In the wake of a recent spike of new COVID-19 cases in Mississippi, Gov. Tate Reeves announced additional measures Monday to slow the spread of the virus.

A new executive order places a 10% capacity requirement on health care facilities across the state. If hospitals cannot maintain 10% of their capacity for COVID-19 patients, they must delay elective procedures. This was a vital part of the effort to prevent hospitals from becoming overwhelmed during the summer wave. Mississippi’s COVID-19 cases have increased over the past few weeks—part of a global and national trend of increasing cases.

The governor also announced additional targeted measures for counties that meet the standards established during the summer wave. In these counties, indoor social gatherings should be limited to groups of 10. Outdoor social gatherings should be limited to groups of 50. Face coverings are required while indoors and interacting with the public without social distancing.

“We’ve seen this before,” Reeves said during a live news conference Monday streamed on Facebook. “We know what can happen if we allow this to get out of control, and so we want to be proactive to prevent that from happening. None of these elements are silver bullets. None of them will totally eliminate the virus. We have to allow for life to go on in the meantime. As we wait for a vaccine, our mission is the same as it ever was: to prevent our health care system from being overwhelmed. That has to be the focus.”

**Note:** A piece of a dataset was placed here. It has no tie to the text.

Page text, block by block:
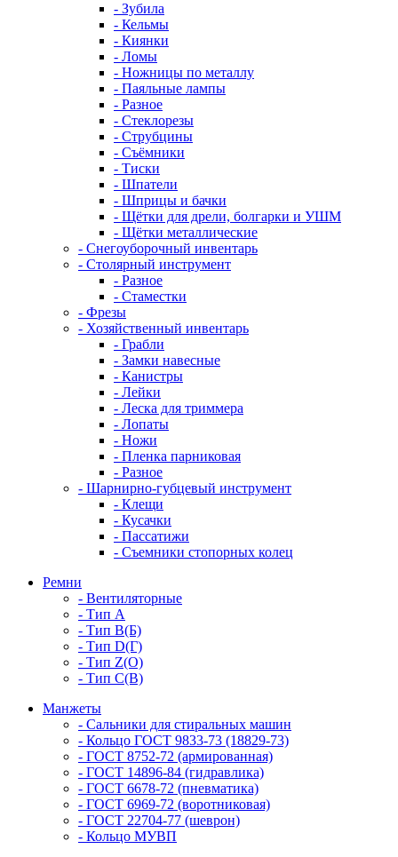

Counties must meet the following criteria for additional measures: more than 500 cases per 100,000 residents over a designated two-week period or more than 200 cases total over the designated two-week period (with more than 200 cases per 100,000 residents).

The counties that currently meet the criteria for additional COVID-19 safety measures are Chickasaw, Claiborne, DeSoto, Forrest, Itawamba, Jackson, Lamar, Lee and Neshoba.

View a copy of the executive order here.

“You’re smart. You know what you need to do to keep safe,” Reeves wrote in a Facebook post Monday. “We’ll keep trying to set policies that mitigate rampant spread while respecting everyone’s individual rights.

“Please stay watchful and be careful. We can get through this together.”